At the beginning of the third lap, Van der Poel trailed Van Aert by nearly 20 seconds and few people would put money on the defending champion at that point of the race. Still, a good passage through the sand just before the second ascent of the bridge brought him back to 10 seconds from Van Aert.
Apart from the time loss during the crash, there was additional time loss coming up, being forced into the pit area to get a fresh bike.
“My saddle was broken during the crash. I decided not to switch at the first pit area because it would’ve cost me five additional seconds which I didn’t want to offer that early, even though the gap was significant straight away,” Van der Poel explained.

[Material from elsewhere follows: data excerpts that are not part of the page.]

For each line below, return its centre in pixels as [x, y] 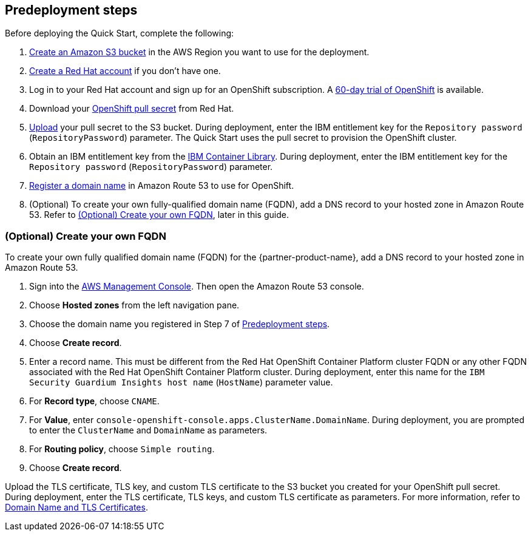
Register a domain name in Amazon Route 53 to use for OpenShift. [162, 186]
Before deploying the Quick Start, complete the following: [120, 33]
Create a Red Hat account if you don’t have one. [125, 71]
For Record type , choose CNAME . [94, 401]
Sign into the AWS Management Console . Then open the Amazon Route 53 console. [197, 287]
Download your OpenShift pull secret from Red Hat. [132, 109]
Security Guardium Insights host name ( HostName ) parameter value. [181, 382]
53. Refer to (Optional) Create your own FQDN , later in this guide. [159, 215]
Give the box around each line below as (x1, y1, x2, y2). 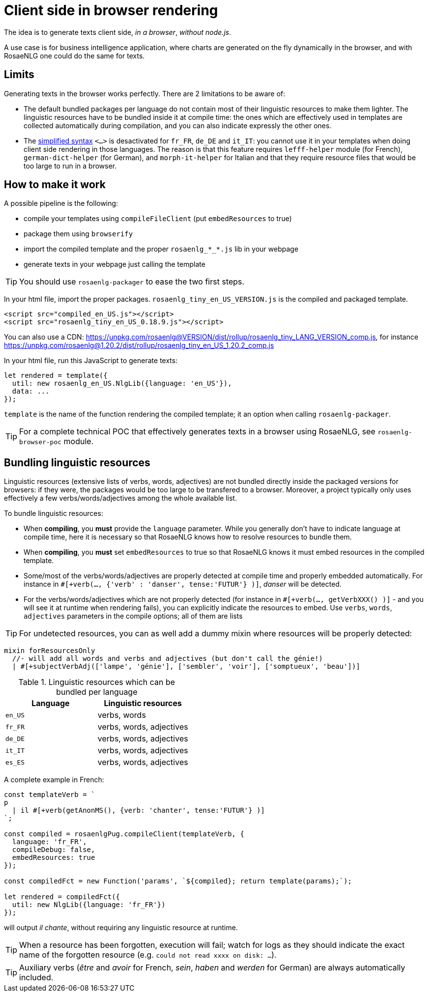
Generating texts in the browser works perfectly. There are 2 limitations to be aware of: (4, 89, 285, 98)
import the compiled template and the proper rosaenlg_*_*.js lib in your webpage (24, 245, 299, 254)
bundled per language (56, 687, 138, 697)
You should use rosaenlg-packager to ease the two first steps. (19, 277, 245, 287)
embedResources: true (12, 854, 95, 862)
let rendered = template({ (4, 371, 108, 380)
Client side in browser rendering (4, 2, 218, 19)
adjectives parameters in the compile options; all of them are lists (24, 612, 243, 621)
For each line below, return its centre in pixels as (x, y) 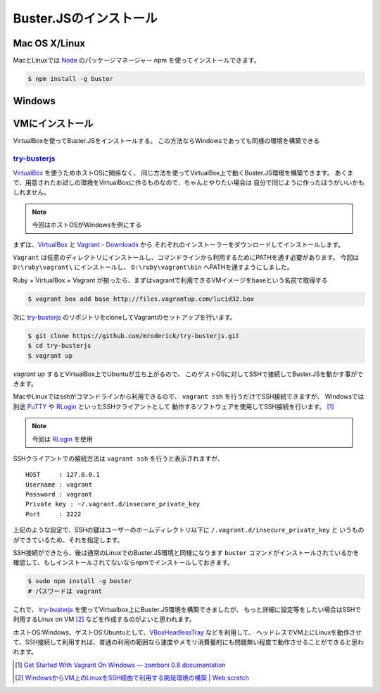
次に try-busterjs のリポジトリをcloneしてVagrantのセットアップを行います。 (125, 317)
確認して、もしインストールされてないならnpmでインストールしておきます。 (123, 563)
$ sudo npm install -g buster (80, 581)
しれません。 (32, 192)
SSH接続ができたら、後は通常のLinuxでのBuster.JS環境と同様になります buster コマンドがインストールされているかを (186, 553)
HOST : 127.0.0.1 (63, 475)
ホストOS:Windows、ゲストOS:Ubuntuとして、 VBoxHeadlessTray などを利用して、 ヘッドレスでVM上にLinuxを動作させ (188, 632)
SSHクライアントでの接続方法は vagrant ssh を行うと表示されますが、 (119, 458)

Puncture and sand prevent ‘more thrilling race’
When entering the Hippodrome, Van der Poel switched bikes and the gap on Van Aert grew to 13 seconds. Afterwards, it turned out that Van Aert noticed his puncture while riding along the same pit area. Van der Poel quickly gained back ground and before the end of the third lap he blasted by Van Aert.
“Briefly it wasn’t looking great. I did have the feeling that it was possible to set things straight. I didn’t panic, not even after the crash. I was lucky to come back on Wout economically because Wout punctured. I felt like I was coming closer and Wout’s puncture certainly helped. It’s a pity that it happened,” the Dutch rider said.
“I felt like I was getting stronger each lap and started to get the hang of the course. During the second half of the race I felt like I was in control of the race. If you’re looking at the second half of the race, then the balance is clear from that perspective that it would’ve been possible for me to come back without him puncturing but maybe it would’ve been a more thrilling race.”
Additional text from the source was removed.